你能帮我解决Pypark(齐柏林飞艇)中的这个错误吗
java.net.ConnectException: Connection refused (Connection refused)
at java.net.PlainSocketImpl.socketConnect(Native Method)
at java.net.AbstractPlainSocketImpl.doConnect(AbstractPlainSocketImpl.java:350)
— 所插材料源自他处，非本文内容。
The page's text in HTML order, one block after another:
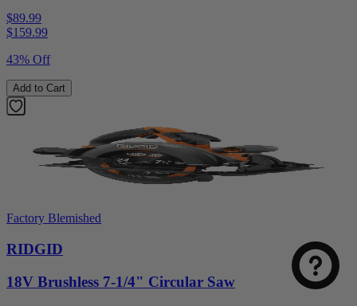
$89.99
$159.99
43% Off
Add to Cart
Factory Blemished
RIDGID
18V Brushless 7-1/4" Circular Saw
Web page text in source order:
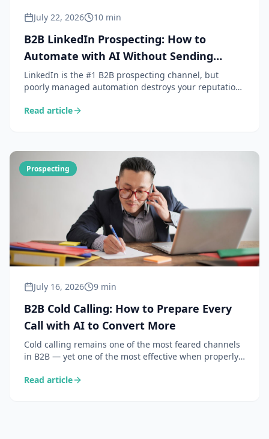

at java.net.AbstractPlainSocketImpl.connectToAddress(AbstractPlainSocketImpl.java:206)
at java.net.AbstractPlainSocketImpl.connect(AbstractPlainSocketImpl.java:188)
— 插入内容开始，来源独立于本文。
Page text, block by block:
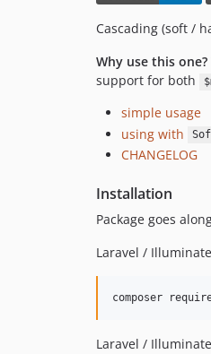
Cascading (soft /
Why use this one?
support for both
simple usage
using with
CHANGELOG
Installation
Package goes
Laravel / Illuminate
Laravel / Illuminate

at java.net.SocksSocketImpl.connect(SocksSocketImpl.java:392)
at java.net.Socket.connect(Socket.java:589)
at org.apache.thrift.transport.TSocket.open(TSocket.java:182)
at org.apache.zeppelin.interpreter.remote.ClientFactory.create(ClientFactory.java:51)
at org.apache.zeppelin.interpreter.remote.ClientFactory.create(ClientFactory.java:37)
at org.apache.commons.pool2.BasePooledObjectFactory.makeObject(BasePooledObjectFactory.java:60)
at org.apache.commons.pool2.impl.GenericObjectPool.create(GenericObjectPool.java:861)
at org.apache.commons.pool2.impl.GenericObjectPool.borrowObject(GenericObjectPool.java:435)
at org.apache.commons.pool2.impl.GenericObjectPool.borrowObject(GenericObjectPool.java:363)
at org.apache.zeppelin.interpreter.remote.RemoteInterpreterProcess.getClient(RemoteInterpreterProcess.java:62)
at org.apache.zeppelin.interpreter.remote.RemoteInterpreterProcess.callRemoteFunction(RemoteInterpreterProcess.java:133)
at org.apache.zeppelin.interpreter.remote.RemoteInterpreter.open(RemoteInterpreter.java:139)
at org.apache.zeppelin.interpreter.remote.RemoteInterpreter.getFormType(RemoteInterpreter.java:299)
at org.apache.zeppelin.notebook.Paragraph.jobRun(Paragraph.java:408)
at org.apache.zeppelin.scheduler.Job.run(Job.java:188)
at org.apache.zeppelin.scheduler.RemoteScheduler$JobRunner.run(RemoteScheduler.java:315)
at java.util.concurrent.Executors$RunnableAdapter.call(Executors.java:511)
at java.util.concurrent.FutureTask.run(FutureTask.java:266)
at java.util.concurrent.ScheduledThreadPoolExecutor$ScheduledFutureTask.access$201(ScheduledThreadPoolExecutor.java:180)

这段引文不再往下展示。